Подготовка образцов, экстракция РНК, очистка ПЦР и количественная оценка для полногеномного секвенирования вируса бешенства (RABV)

Приготовьте две пробирки с керамическими шариками, заполнив двухмиллилитровую ПЦР-пробирку примерно 200-литровой пробиркой, полной керамических шариков диаметром 1,4 миллиметра, и пробирку соответствующим образом промаркируйте перед тем, как поместить их внутрь стерильного колпака. Добавьте рекомендуемый объем буфера для лизиса, предоставленного в наборе для экстракции РНК, в помеченную ПЦР-пробирку. Возьмите примерно трехмиллиметровый куб из образца мозга, у которого подтверждена инфекция бешенства, с помощью деревянного аппликатора и поместите его в пробирку с маркировкой с идентификатором образца и 100 микролитров воды без нуклеаз в пробирку с надписью «отрицательный контроль».

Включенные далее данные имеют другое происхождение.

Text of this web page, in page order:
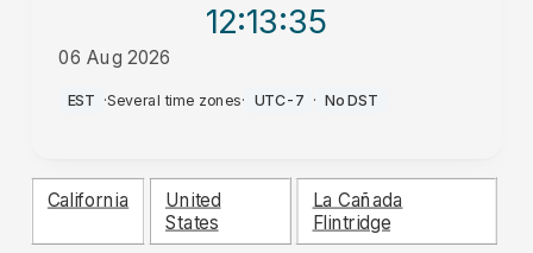
12:13:35
06 Aug 2026
PM
EST ·Several time zones· UTC-7 · No DST
California
United
States
La Cañada
Flintridge
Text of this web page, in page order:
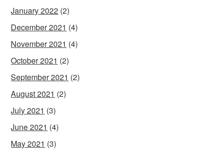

Разрушьте мозговую ткань вручную с помощью деревянной палочки-аппликатора, а затем делайте вихрь на максимальной скорости до тех пор, пока не будет достигнута полная гомогенизация тканей. Далее центрифугируйте гомогенизированный лизат. Перенесите надосадочную жидкость в только что помеченную микроцентрифужную пробирку с помощью пипетки и используйте ее для дальнейших этапов экстракции РНК, приготовления КДНК и амплификации ПЦР.

После подготовки КДНК и амплификации ПЦР с использованием пулов праймеров А и В проведите очистку ПЦР и количественное определение в области после ПЦР. Шарики Aliquot SPRI помещаются в микроцентрифужные пробирки из основной бутылки. Их также можно подготовить заранее.

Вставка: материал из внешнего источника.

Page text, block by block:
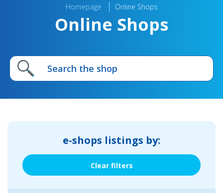
Homepage Online Shops
Online Shops
e-shops listings by:
Clear filters
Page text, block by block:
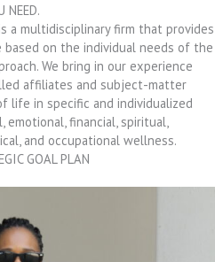
NEED.
a multidisciplinary firm that provides
on the individual needs of the
We bring in our experience
affiliates and subject-matter
life in specific and individualized
emotional, financial, spiritual,
and occupational wellness.
GOAL PLAN

Храните пробирки при температуре четыре градуса Цельсия или храните их в холодной решетке или со льдом. Затем нагрейте аликвоту шариков SPRI примерно до 20 градусов Цельсия и тщательно перебейте вихрь, чтобы повторно суспендировать шарики во всем растворе. Затем в пробирках объемом 1,5 миллилитра соедините продукты ПЦР в бассейне праймера А и пуле праймера В для каждого образца.

При необходимости добавьте воды, чтобы довести объем до 25 микролитров, прежде чем добавлять 25 микролитров гранул SPRI в каждый комбинированный продукт и перемешивать его. Инкубируйте смесь при комнатной температуре в течение 10 минут, периодически переворачивая или перелистывая трубки. Далее поместите трубки на магнитную решетку до отделения шариков и раствора.

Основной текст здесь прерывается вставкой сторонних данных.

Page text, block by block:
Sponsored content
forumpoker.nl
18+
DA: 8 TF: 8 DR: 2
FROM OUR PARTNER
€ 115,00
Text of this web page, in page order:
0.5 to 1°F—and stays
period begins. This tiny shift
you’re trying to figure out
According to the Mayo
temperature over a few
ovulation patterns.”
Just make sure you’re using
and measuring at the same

После этого выбросьте надосадочную жидкость, не потревожив гранулы. Затем дайте две промывки по 30 секунд, используя свежеприготовленные 200 микролитров 80% этанола и выбросьте этанол. После второго промывки удалите все следы этанола с помощью наконечника для пипетки объемом 10 микролитров.

Высушите гранулы на воздухе до тех пор, пока следы этанола не испарятся и гранулы не изменятся с блестящих на матовые. Повторно суспендируйте шарики в 15 микролитрах воды, не содержащей нуклеаз, чтобы восстановить очищенный продукт ДНК, и инкубируйте при комнатной температуре в течение 10 минут. Отделите шарики от раствора на магнитной решетке.

После переноса надосадочной жидкости в свежую пробирку объемом 1,5 миллилитра приготовьте разведение каждого образца в воде, не содержащей нуклеаз. Измерьте концентрацию ДНК каждого разбавленного образца с помощью высокочувствительного и специфического флуориметра, следуя инструкциям производителя.